National Oceanic and
Atmospheric Administration
United States Department of Commerce


 

FY 2008

Zonal jets entering the Coral Sea

Gourdeau, L., W.S. Kessler, R.E. Davis, J. Sherman, C. Maes, and E. Kestenare

J. Phys. Oceanogr., 38, 715–725, doi: 10.1175/2007JPO3780.1 (2008)


The South Equatorial Current (SEC) entering the Coral Sea through the gap between New Caledonia and the Solomon Islands was observed by an autonomous underwater vehicle (Spray glider) and an overlapping oceanographic cruise during July–October 2005. The measurements of temperature, salinity, and absolute velocity included high-horizontal-resolution profiles to 600-m depth by the glider, and sparser, 2000-m-deep profiles from the cruise. These observations confirm the splitting of the SEC into a North Vanuatu Jet (NVJ) and North Caledonian Jet (NCJ), with transport above 600 m of about 20 and 12 Sv, respectively.

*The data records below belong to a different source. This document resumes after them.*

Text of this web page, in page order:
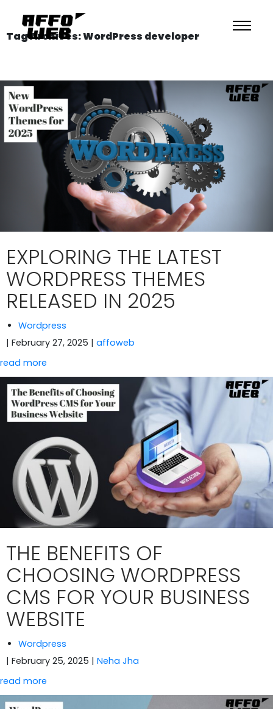
Tag Archives: WordPress developer
EXPLORING THE LATEST
WORDPRESS THEMES
RELEASED IN 2025
Wordpress
| February 27, 2025 | affoweb
read more
THE BENEFITS OF
CHOOSING WORDPRESS
CMS FOR YOUR BUSINESS
WEBSITE
Wordpress
| February 25, 2025 | Neha Jha
read more
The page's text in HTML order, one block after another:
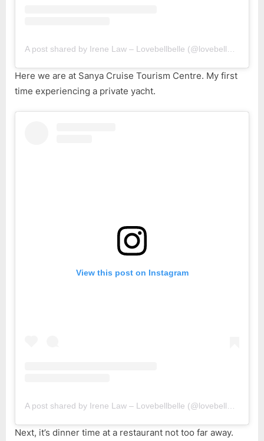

While the 300-km-wide NVJ is associated with the slope of the main thermocline and is thus found primarily above 300 m, the NCJ is a narrow jet about 100 km wide just at the edge of the New Caledonian reef. It extends to at least a 1500-m depth with very little shear above 600 m and has speeds of more than 20 cm s!1 to at least 1000 m. An Argo float launched east of New Caledonia with a parking depth fixed at 1000 m became embedded in the NCJ and crossed the glider/cruise section at high speed about 3 months before the glider, suggesting that the jet is the continuation of a western boundary current along the east side of the island and extends across the Coral Sea to the coast of Australia. In the lee of New Caledonia, the glider passed through a region of eddies whose characteristics are poorly understood.